*Records provided:*
====================

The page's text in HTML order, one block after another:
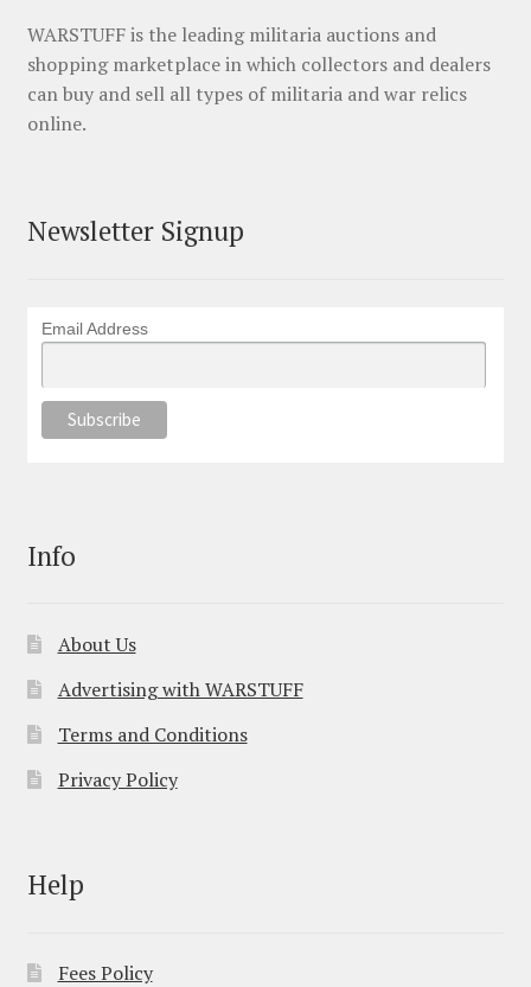
WARSTUFF is the leading militaria auctions and
shopping marketplace in which collectors and dealers
can buy and sell all types of militaria and war relics
online.
Newsletter Signup
Email Address
Info
About Us
Advertising with WARSTUFF
Terms and Conditions
Privacy Policy
Help
Fees Policy
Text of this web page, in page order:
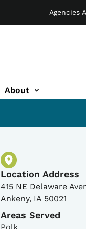
Agencies
About
Physical
Location Address
415 NE Delaware
Ankeny, IA 50021
Areas Served
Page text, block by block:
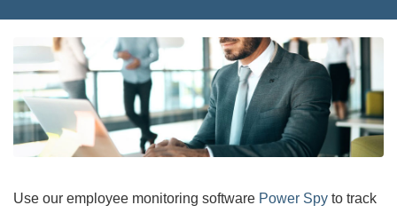
Use our employee monitoring software Power Spy to track
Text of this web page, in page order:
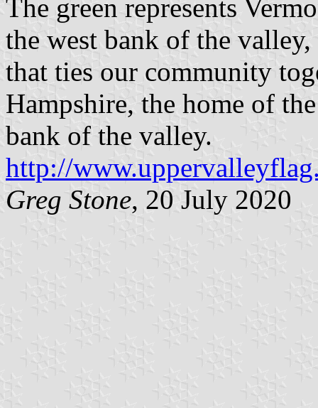
The green represents
the west bank of the
that ties our community
Hampshire, the home of
bank of the valley.
http://
Greg Stone, 20 July 2020
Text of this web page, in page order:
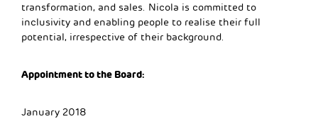
transformation, and sales. Nicola is committed to
inclusivity and enabling people to realise their full
potential, irrespective of their background.
Appointment to the Board:
January 2018
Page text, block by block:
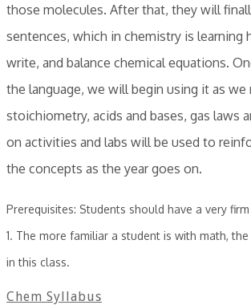
those molecules. After that, they will
sentences, which in chemistry is learning
write, and balance chemical equations.
the language, we will begin using it as
stoichiometry, acids and bases, gas laws
on activities and labs will be used to
the concepts as the year goes on.
Prerequisites: Students should have a very
1. The more familiar a student is with math,
in this class.
Chem Syllabus
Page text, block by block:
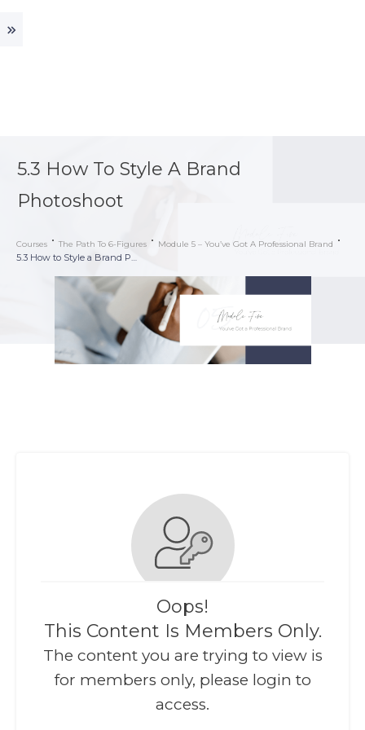
5.3 How To Style A Brand
Photoshoot
Courses The Path To 6-Figures Module 5 – You’ve Got A Professional Brand
Oops!
This Content Is Members Only.
The content you are trying to view is
for members only, please login to
access.
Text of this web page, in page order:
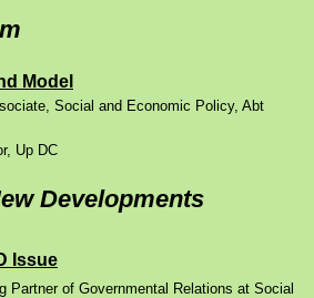
its Effects
Insurance
Model
Social and Economic Policy, Abt
Up DC
Developments
Issue
of Governmental Relations at Social
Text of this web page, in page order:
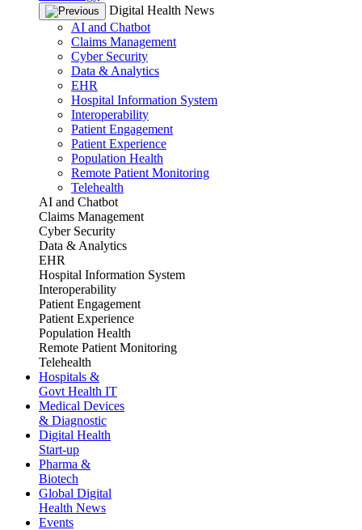
Digital Health News
AI and Chatbot
Claims Management
Cyber Security
Data & Analytics
EHR
Hospital Information System
Interoperability
Patient Engagement
Patient Experience
Population Health
Remote Patient Monitoring
Telehealth
AI and Chatbot
Claims Management
Cyber Security
Data & Analytics
EHR
Hospital Information System
Interoperability
Patient Engagement
Patient Experience
Population Health
Remote Patient Monitoring
Telehealth
Hospitals &
Govt Health IT
Medical Devices
& Diagnostic
Digital Health
Start-up
Pharma &
Biotech
Global Digital
Health News
Events
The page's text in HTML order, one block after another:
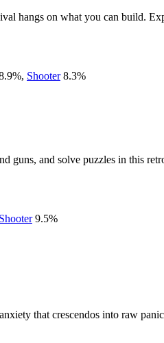
hangs on what you can build.
%, Shooter 8.3%
and solve puzzles in this
Shooter 9.5%
that crescendos into raw
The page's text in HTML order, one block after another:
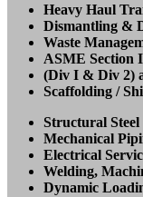
Heavy Haul
Dismantling &
Waste
ASME Section
(Div I & Div 2)
Scaffolding /
Structural Steel
Mechanical
Electrical
Welding,
Dynamic
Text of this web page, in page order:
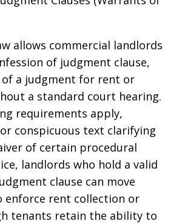
allows commercial landlords
of judgment clause,
a judgment for rent or
a standard court hearing.
requirements apply,
conspicuous text clarifying
of certain procedural
landlords who hold a valid
clause can move
enforce rent collection or
tenants retain the ability to
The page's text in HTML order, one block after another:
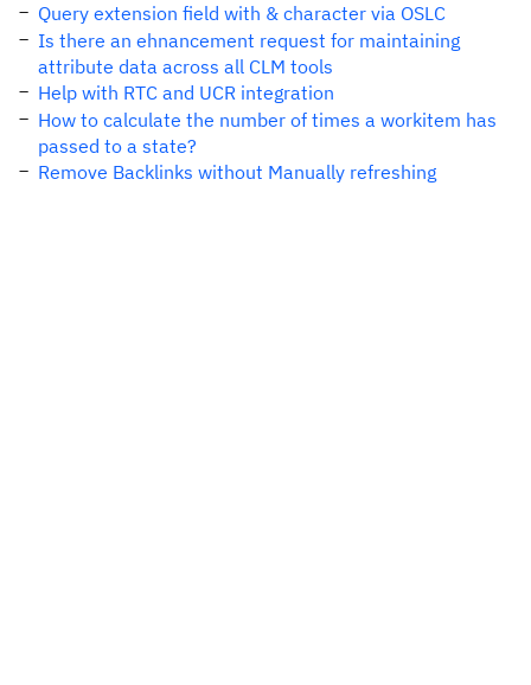
Query extension field with & character via OSLC
Is there an ehnancement request for maintaining
attribute data across all CLM tools
Help with RTC and UCR integration
How to calculate the number of times a workitem has
passed to a state?
Remove Backlinks without Manually refreshing
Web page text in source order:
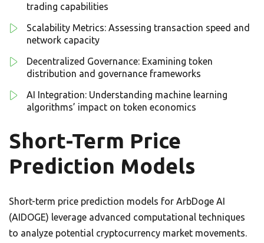
trading capabilities
Scalability Metrics: Assessing transaction speed and
network capacity
Decentralized Governance: Examining token
distribution and governance frameworks
AI Integration: Understanding machine learning
algorithms’ impact on token economics
Short-Term Price
Prediction Models
Short-term price prediction models for ArbDoge AI
(AIDOGE) leverage advanced computational techniques
to analyze potential cryptocurrency market movements.
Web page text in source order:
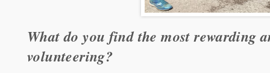
What do you find the most rewarding
volunteering?
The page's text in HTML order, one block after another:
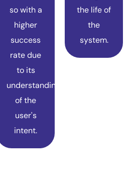
so with a
higher
success
rate due
to its
understanding
of the
user's
intent.
the life of
the
system.
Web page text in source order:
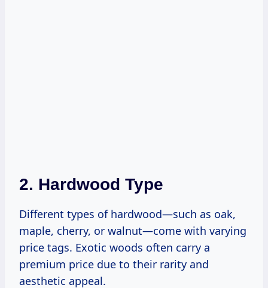
2. Hardwood Type
Different types of hardwood—such as oak,
maple, cherry, or walnut—come with varying
price tags. Exotic woods often carry a
premium price due to their rarity and
aesthetic appeal.
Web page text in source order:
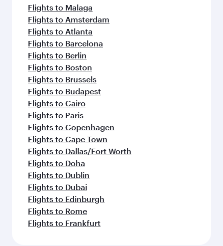
Flights to Malaga
Flights to Amsterdam
Flights to Atlanta
Flights to Barcelona
Flights to Berlin
Flights to Boston
Flights to Brussels
Flights to Budapest
Flights to Cairo
Flights to Paris
Flights to Copenhagen
Flights to Cape Town
Flights to Dallas/Fort Worth
Flights to Doha
Flights to Dublin
Flights to Dubai
Flights to Edinburgh
Flights to Rome
Flights to Frankfurt
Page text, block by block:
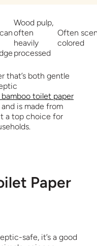
Wood pulp,
often
heavily
processed
Often
colored
that’s both gentle
toilet paper
is made from
a top choice for
Paper
safe, it’s a good
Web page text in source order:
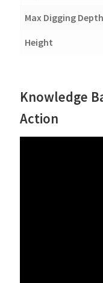
Max Digging Depth
Height
Knowledge
Action
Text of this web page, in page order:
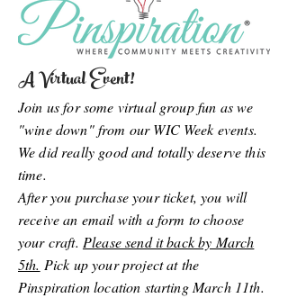
A Virtual Event!
Join us for some virtual group fun as we
"wine down" from our WIC Week events.
We did really good and totally deserve this
time.
After you purchase your ticket, you will
receive an email with a form to choose
your craft. Please send it back by March
5th. Pick up your project at the
Pinspiration location starting March 11th.

====================

*About this task:*
In your copy, repeat the records above exactly and include no images.

*Answer box:*
The page's text in HTML order, one block after another:
WARSTUFF is the leading militaria auctions and
shopping marketplace in which collectors and dealers
can buy and sell all types of militaria and war relics
online.
Newsletter Signup
Email Address
Info
About Us
Advertising with WARSTUFF
Terms and Conditions
Privacy Policy
Help
Fees Policy
Text of this web page, in page order:
Agencies
About
Physical
Location Address
415 NE Delaware
Ankeny, IA 50021
Areas Served
Page text, block by block:
Use our employee monitoring software Power Spy to track
Text of this web page, in page order:
The green represents
the west bank of the
that ties our community
Hampshire, the home of
bank of the valley.
http://
Greg Stone, 20 July 2020
Text of this web page, in page order:
transformation, and sales. Nicola is committed to
inclusivity and enabling people to realise their full
potential, irrespective of their background.
Appointment to the Board:
January 2018
Page text, block by block:
those molecules. After that, they will
sentences, which in chemistry is learning
write, and balance chemical equations.
the language, we will begin using it as
stoichiometry, acids and bases, gas laws
on activities and labs will be used to
the concepts as the year goes on.
Prerequisites: Students should have a very
1. The more familiar a student is with math,
in this class.
Chem Syllabus
Page text, block by block:
5.3 How To Style A Brand
Photoshoot
Courses The Path To 6-Figures Module 5 – You’ve Got A Professional Brand
Oops!
This Content Is Members Only.
The content you are trying to view is
for members only, please login to
access.
Text of this web page, in page order:
its Effects
Insurance
Model
Social and Economic Policy, Abt
Up DC
Developments
Issue
of Governmental Relations at Social
Text of this web page, in page order:
Digital Health News
AI and Chatbot
Claims Management
Cyber Security
Data & Analytics
EHR
Hospital Information System
Interoperability
Patient Engagement
Patient Experience
Population Health
Remote Patient Monitoring
Telehealth
AI and Chatbot
Claims Management
Cyber Security
Data & Analytics
EHR
Hospital Information System
Interoperability
Patient Engagement
Patient Experience
Population Health
Remote Patient Monitoring
Telehealth
Hospitals &
Govt Health IT
Medical Devices
& Diagnostic
Digital Health
Start-up
Pharma &
Biotech
Global Digital
Health News
Events
The page's text in HTML order, one block after another:
hangs on what you can build.
%, Shooter 8.3%
and solve puzzles in this
Shooter 9.5%
that crescendos into raw
The page's text in HTML order, one block after another:
Heavy Haul
Dismantling &
Waste
ASME Section
(Div I & Div 2)
Scaffolding /
Structural Steel
Mechanical
Electrical
Welding,
Dynamic
Text of this web page, in page order:
allows commercial landlords
of judgment clause,
a judgment for rent or
a standard court hearing.
requirements apply,
conspicuous text clarifying
of certain procedural
landlords who hold a valid
clause can move
enforce rent collection or
tenants retain the ability to
The page's text in HTML order, one block after another:
Query extension field with & character via OSLC
Is there an ehnancement request for maintaining
attribute data across all CLM tools
Help with RTC and UCR integration
How to calculate the number of times a workitem has
passed to a state?
Remove Backlinks without Manually refreshing
Web page text in source order:
trading capabilities
Scalability Metrics: Assessing transaction speed and
network capacity
Decentralized Governance: Examining token
distribution and governance frameworks
AI Integration: Understanding machine learning
algorithms’ impact on token economics
Short-Term Price
Prediction Models
Short-term price prediction models for ArbDoge AI
(AIDOGE) leverage advanced computational techniques
to analyze potential cryptocurrency market movements.
Web page text in source order:
What do you find the most rewarding
volunteering?
The page's text in HTML order, one block after another:
so with a
higher
success
rate due
to its
understanding
of the
user's
intent.
the life of
the
system.
Web page text in source order:
2. Hardwood Type
Different types of hardwood—such as oak,
maple, cherry, or walnut—come with varying
price tags. Exotic woods often carry a
premium price due to their rarity and
aesthetic appeal.
Web page text in source order:
Flights to Malaga
Flights to Amsterdam
Flights to Atlanta
Flights to Barcelona
Flights to Berlin
Flights to Boston
Flights to Brussels
Flights to Budapest
Flights to Cairo
Flights to Paris
Flights to Copenhagen
Flights to Cape Town
Flights to Dallas/Fort Worth
Flights to Doha
Flights to Dublin
Flights to Dubai
Flights to Edinburgh
Flights to Rome
Flights to Frankfurt
Page text, block by block:
Wood pulp,
often
heavily
processed
Often
colored
that’s both gentle
toilet paper
is made from
a top choice for
Paper
safe, it’s a good
Web page text in source order:
Max Digging Depth
Height
Knowledge
Action
Text of this web page, in page order:
A Virtual Event!
Join us for some virtual group fun as we
"wine down" from our WIC Week events.
We did really good and totally deserve this
time.
After you purchase your ticket, you will
receive an email with a form to choose
your craft. Please send it back by March
5th. Pick up your project at the
Pinspiration location starting March 11th.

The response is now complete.